Comment 1: Abstract: in the last line of the abstract, the authors are still referring to analysis in plasma, and the possibility of using this method for this kind of analysis has not been demonstrated.

Response: Thank you for the comment. In order to avoid misunderstanding, the sentence was modified.

Comment 2: Line 214: To demonstrate that “the oligonucleotide immobilized on the gold nanoparticle surface maintain the accessibility”, the authors should include the results of the PCR performed with methylated RPRM-DNA incubated with the nanoparticles without the capture oligonucleotide. In this way they can demonstrate that the methylated DNA is actually captured onto the nanoparticles by the active probe and that the methylated DNA is not just adsorbed onto the nanoparticles.

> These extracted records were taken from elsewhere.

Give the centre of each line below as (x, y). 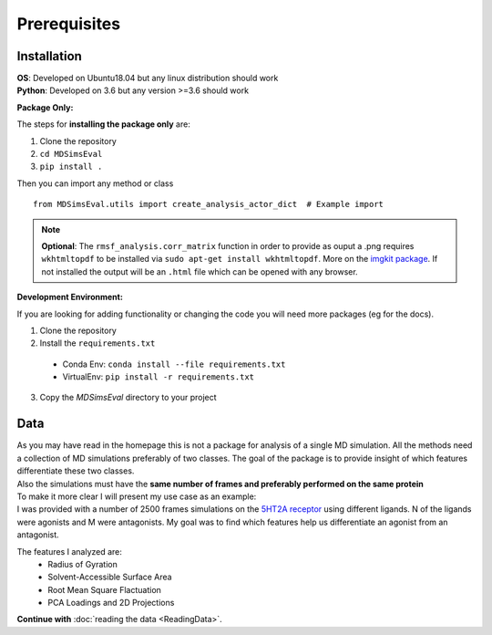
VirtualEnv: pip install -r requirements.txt (159, 377)
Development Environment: (70, 297)
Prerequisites (69, 24)
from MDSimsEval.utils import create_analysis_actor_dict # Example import (209, 204)
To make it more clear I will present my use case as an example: (137, 496)
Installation (49, 56)
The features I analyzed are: (70, 551)
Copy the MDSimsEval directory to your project (128, 398)
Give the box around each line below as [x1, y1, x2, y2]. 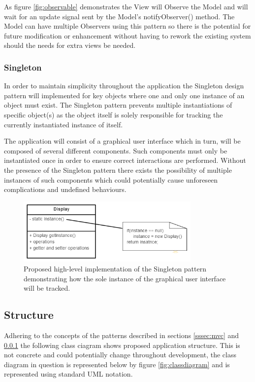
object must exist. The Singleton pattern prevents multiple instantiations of [4, 100, 232, 110]
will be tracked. [24, 283, 70, 293]
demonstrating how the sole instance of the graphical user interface [24, 273, 226, 283]
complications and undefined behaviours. [4, 184, 127, 194]
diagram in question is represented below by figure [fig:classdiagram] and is [4, 359, 230, 369]
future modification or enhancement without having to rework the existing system [4, 30, 251, 40]
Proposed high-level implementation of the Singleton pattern [24, 264, 206, 274]
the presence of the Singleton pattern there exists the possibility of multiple [4, 164, 232, 175]

Response: Thank you for the comment. The PCR experiments had been performed also with methylated RPRM-DNA incubated with Au@SiO₂-COOH. This result corresponds to the line 6 (Figure 1, not showed in Figure 3 of the manuscript). As can be seen in Figure 1, no bands were observed in the presence of the nanoparticles (lane 6) incubated with methylated DNA of RPRM. However, it is important to mention that in the hybridization conditions (in the presence of PBS 1X) the Au@SiO₂-COOH exhibited some degree of aggregation (see answer to this referee comment number 3). For that, reason we did not included this result in the figure 3 of the manuscript..

Figure 1. Methylated DNA of RPRM capture by hybridization and the PCR reaction with Au@SiO₂-COOH-Oligo. M: Molecular Weight 50 bp NEB®. bp: base pairs.

Comment 3: Section 3.3.: also in this section, a control measurement with methylated RPRM-DNA and Au@SiO2-COOH (without oligo) should be included to demonstrate that the modifications in particle size distribution are actually due to the hybridization between the probe onto the nanoparticles and not only to the presence of DNA which is affecting the nanoparticle distribution and size, e.g. by adsorption onto the nanoparticles.

Response: Thank you for your observation. This control is relevant, however we regret that is not possible to be performed due to the instability of Au@SiO₂-COOH (without oligo) in PBS (conditions in which the hybridization has been performed). By UV-Vis, spectrophotometry was possible to visualize the aggregation effects in the presence of PBS for Au@SiO₂-COOH (without oligo). Visible spectra of Au@SiO₂-COOH nanoparticles in water (red line) and PBS 1X (black line) were shown in Figure 2. A spectral redshift of the nanoparticles in PBS 1X solution was observed, which suggests a partial aggregation due to the instability of the colloid. Additionally, the possibility of DNA adsorption on the surface of the X was discarded with the PCR assay (see the response to comment 2 to this referee).

Figure 2. UV-Vis spectra of the Au@SiO₂-COOH nanoparticles in water and in PBS 1X solution.

Author Response File: Author Response.pdf

Round 3

Reviewer 3 Report

The authors have considered the reviewer comments.